WORK TO BE COMPLETED -> What is needed is an exact copy of the records below, with the pictures left out.

MATERIAL PROVIDED ->
[Start of section]

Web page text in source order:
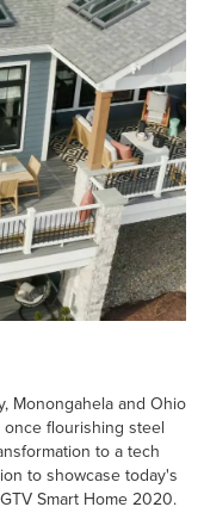
Monongahela and Ohio
flourishing steel
to a tech
to showcase today's
Smart Home 2020.
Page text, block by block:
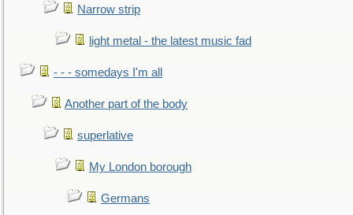
Narrow strip
light metal - the latest music fad
- - - somedays I'm all
Another part of the body
superlative
My London borough
Germans

[End of section]

EXERCISE SOLUTION ->
Web page text in source order:
Monongahela and Ohio
flourishing steel
to a tech
to showcase today's
Smart Home 2020.
Page text, block by block:
Narrow strip
light metal - the latest music fad
- - - somedays I'm all
Another part of the body
superlative
My London borough
Germans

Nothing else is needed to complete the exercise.